▶ **Work required**:
Which of the lines below contain the string "goal"? Copy each one.

··· Data for this exercise

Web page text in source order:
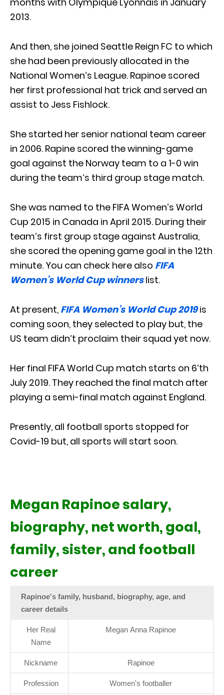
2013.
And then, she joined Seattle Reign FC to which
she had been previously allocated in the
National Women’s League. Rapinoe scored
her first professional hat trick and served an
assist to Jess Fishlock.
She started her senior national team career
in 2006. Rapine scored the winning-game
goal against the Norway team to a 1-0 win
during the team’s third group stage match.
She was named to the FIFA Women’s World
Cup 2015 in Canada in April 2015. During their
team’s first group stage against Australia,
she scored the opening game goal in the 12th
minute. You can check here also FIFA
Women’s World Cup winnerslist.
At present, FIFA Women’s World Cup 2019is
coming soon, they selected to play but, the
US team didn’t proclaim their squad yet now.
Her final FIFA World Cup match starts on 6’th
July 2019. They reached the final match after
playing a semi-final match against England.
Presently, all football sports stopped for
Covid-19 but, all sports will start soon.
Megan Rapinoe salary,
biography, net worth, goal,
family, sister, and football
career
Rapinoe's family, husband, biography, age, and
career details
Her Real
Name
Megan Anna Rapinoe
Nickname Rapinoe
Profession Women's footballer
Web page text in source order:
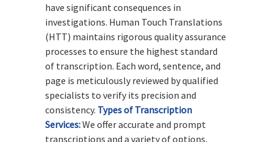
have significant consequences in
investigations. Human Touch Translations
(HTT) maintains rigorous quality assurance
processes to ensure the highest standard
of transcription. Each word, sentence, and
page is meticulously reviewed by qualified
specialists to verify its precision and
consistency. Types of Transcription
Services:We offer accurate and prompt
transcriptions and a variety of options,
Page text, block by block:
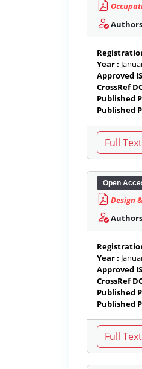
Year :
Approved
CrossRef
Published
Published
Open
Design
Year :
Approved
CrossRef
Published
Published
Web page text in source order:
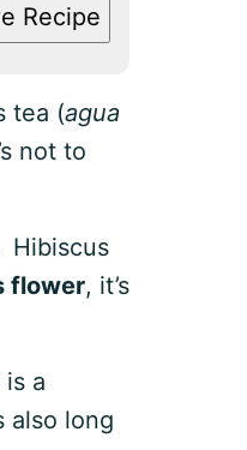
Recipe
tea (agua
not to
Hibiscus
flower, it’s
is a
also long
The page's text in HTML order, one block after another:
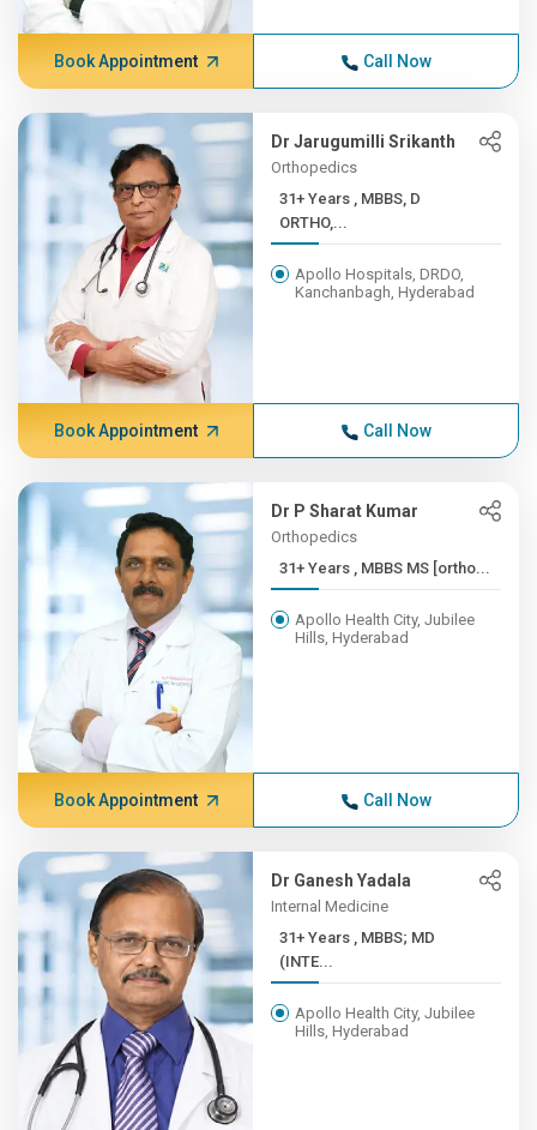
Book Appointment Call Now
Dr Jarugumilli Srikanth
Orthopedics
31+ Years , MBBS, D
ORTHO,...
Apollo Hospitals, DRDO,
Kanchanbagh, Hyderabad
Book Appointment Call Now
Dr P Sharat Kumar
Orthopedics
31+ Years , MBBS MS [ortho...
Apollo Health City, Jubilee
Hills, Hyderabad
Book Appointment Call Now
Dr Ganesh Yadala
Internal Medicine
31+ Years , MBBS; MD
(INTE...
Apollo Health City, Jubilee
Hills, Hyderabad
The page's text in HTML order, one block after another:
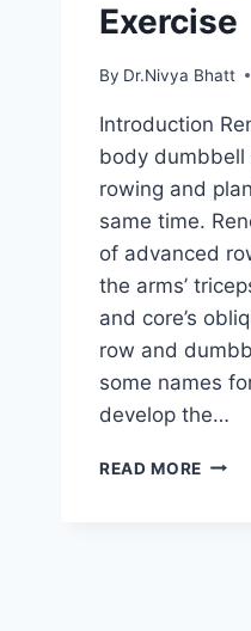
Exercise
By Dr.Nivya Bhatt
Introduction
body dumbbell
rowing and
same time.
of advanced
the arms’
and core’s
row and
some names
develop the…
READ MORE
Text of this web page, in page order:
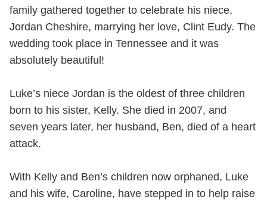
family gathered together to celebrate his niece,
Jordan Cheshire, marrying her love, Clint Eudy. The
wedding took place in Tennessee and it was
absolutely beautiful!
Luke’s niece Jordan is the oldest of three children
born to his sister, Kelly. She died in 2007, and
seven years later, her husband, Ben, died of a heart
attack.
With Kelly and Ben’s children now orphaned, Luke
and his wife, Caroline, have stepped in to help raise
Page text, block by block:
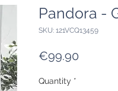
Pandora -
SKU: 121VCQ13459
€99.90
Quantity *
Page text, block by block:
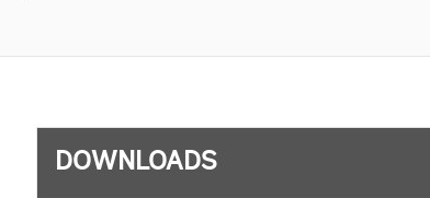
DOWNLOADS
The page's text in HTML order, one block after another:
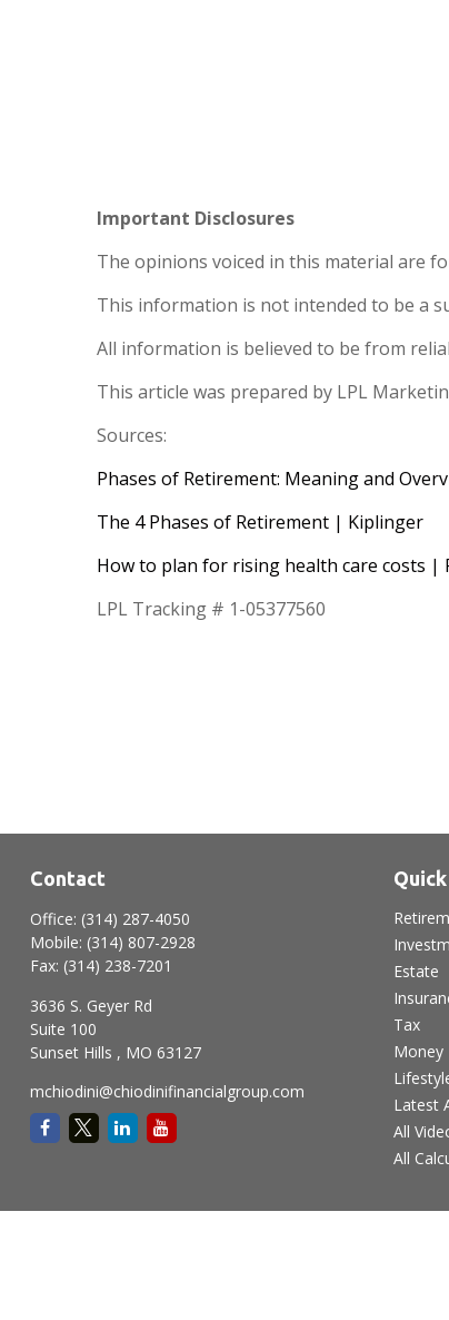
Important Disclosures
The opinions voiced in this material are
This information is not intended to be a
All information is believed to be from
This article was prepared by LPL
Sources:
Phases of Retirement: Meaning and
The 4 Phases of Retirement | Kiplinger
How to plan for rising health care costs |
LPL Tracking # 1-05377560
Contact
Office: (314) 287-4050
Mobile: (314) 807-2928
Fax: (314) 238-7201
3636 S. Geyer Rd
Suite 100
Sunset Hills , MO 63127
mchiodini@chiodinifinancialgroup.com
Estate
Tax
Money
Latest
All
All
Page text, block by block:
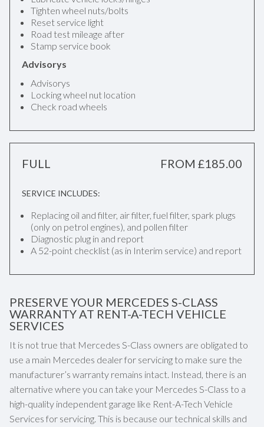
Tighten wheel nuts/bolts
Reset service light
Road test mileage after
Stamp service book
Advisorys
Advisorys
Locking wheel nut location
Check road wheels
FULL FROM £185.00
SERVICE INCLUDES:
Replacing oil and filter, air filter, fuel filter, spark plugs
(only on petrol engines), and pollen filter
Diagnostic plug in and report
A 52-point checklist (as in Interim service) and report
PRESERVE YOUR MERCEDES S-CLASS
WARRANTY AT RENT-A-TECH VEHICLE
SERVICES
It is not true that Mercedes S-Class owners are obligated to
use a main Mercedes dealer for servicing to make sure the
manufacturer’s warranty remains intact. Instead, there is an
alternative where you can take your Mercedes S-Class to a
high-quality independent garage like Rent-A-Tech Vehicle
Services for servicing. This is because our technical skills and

······

▶ **Solution below**:
goal against the Norway team to a 1-0 win
she scored the opening game goal in the 12th
biography, net worth, goal,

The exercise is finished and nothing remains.